| THE RECORDS |

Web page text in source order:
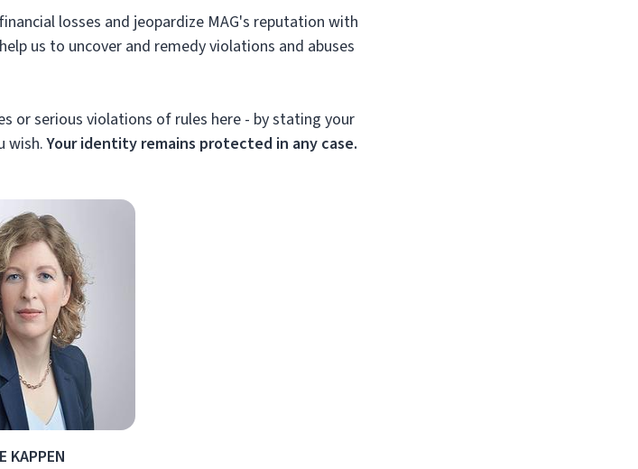
losses and jeopardize MAG's reputation with
us to uncover and remedy violations and abuses
or serious violations of rules here - by stating your
wish.Your identity remains protected in any case.
KAPPEN
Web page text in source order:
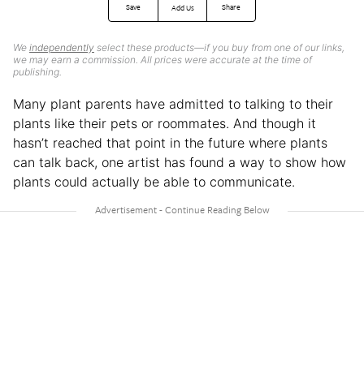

| DESCRIPTION OF THE TASK |
Please, without any pictures, print each entry exactly.

| ANSWER TO THE PROBLEM |
Web page text in source order:
losses and jeopardize MAG's reputation with
us to uncover and remedy violations and abuses
or serious violations of rules here - by stating your
wish.Your identity remains protected in any case.
KAPPEN
Web page text in source order:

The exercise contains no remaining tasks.